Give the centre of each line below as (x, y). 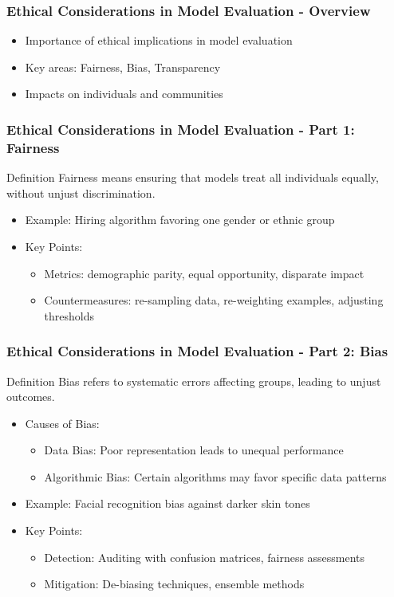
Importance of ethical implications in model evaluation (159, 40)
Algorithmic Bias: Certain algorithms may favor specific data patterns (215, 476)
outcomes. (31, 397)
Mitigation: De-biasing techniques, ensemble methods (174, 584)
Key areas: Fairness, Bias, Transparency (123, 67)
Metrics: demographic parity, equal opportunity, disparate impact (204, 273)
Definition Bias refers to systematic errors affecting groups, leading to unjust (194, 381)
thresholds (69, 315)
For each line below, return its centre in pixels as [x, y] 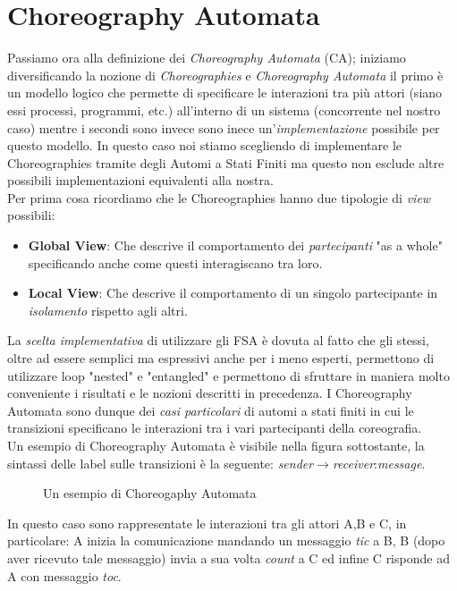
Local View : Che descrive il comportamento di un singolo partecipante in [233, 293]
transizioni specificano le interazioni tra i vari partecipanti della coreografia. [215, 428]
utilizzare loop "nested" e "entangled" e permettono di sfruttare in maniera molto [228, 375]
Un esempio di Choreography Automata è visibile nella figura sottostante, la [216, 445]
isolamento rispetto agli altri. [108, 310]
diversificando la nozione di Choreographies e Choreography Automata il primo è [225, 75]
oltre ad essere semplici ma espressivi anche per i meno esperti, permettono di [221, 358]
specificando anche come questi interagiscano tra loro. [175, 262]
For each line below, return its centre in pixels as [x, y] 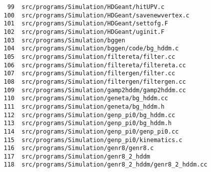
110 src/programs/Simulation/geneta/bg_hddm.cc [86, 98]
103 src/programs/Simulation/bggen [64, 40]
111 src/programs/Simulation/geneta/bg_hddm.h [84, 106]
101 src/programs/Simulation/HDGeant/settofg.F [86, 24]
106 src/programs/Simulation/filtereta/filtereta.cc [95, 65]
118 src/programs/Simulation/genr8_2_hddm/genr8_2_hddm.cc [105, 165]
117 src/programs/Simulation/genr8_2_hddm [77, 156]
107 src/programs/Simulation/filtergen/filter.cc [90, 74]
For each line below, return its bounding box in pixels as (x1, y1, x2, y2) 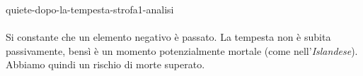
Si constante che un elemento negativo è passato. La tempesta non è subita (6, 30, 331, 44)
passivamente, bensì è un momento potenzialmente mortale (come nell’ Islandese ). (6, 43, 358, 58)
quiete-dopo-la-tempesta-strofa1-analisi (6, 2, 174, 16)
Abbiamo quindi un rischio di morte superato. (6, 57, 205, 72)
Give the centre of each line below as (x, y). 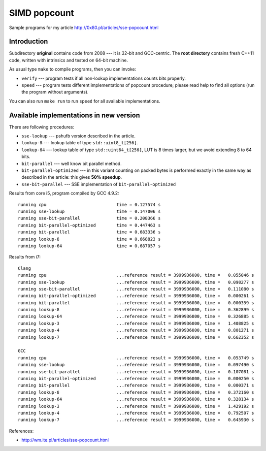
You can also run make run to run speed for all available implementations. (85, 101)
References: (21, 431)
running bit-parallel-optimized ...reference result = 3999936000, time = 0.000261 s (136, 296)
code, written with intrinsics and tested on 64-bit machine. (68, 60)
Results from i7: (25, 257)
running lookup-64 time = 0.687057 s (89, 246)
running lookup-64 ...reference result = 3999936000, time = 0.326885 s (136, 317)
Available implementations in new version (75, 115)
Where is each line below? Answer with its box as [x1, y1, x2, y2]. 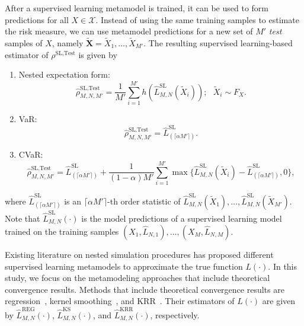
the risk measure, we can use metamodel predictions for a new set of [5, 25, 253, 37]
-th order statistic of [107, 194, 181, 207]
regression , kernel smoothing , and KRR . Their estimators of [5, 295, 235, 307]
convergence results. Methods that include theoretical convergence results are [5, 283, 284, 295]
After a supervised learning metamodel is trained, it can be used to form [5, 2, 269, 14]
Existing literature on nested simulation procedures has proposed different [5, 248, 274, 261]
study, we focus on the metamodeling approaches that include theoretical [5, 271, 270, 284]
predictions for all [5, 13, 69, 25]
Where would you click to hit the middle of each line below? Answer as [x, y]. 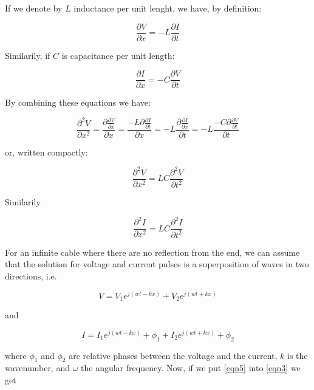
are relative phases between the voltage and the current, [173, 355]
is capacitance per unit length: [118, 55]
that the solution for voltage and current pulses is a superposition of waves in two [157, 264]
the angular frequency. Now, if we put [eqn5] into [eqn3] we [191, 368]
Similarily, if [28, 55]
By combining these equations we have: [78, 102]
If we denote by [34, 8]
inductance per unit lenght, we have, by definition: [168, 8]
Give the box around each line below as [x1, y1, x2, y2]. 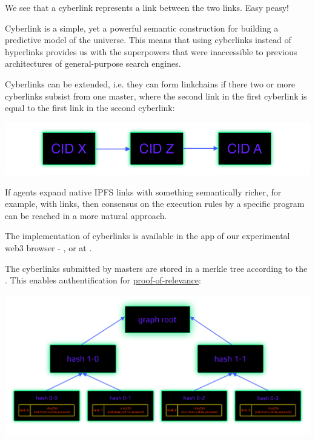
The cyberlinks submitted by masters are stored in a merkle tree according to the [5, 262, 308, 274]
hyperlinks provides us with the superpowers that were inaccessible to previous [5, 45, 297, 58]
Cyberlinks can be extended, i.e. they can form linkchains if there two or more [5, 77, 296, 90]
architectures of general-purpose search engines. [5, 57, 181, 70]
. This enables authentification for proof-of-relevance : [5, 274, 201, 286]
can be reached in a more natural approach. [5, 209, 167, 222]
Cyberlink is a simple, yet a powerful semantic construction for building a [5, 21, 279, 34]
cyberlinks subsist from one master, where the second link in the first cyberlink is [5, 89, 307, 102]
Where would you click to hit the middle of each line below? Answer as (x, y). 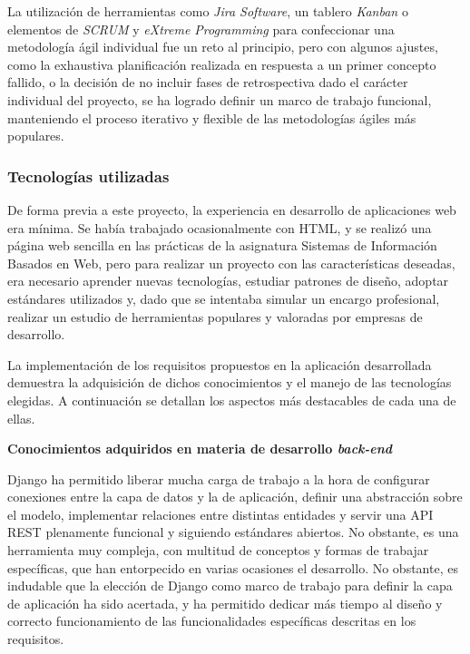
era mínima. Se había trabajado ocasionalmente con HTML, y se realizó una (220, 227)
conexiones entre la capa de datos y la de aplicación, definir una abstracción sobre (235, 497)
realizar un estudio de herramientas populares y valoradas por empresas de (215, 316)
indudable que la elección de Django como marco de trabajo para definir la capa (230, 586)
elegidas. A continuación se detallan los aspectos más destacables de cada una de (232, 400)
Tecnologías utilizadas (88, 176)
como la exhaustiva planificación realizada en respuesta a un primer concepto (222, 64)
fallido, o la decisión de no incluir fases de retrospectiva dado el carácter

────────────────────────────────────────

Using the data above, return every line that contains the string "predictions".

## Solution below
the risk measure, we can use metamodel predictions for a new set of [5, 25, 253, 37]
predictions for all [5, 13, 69, 25]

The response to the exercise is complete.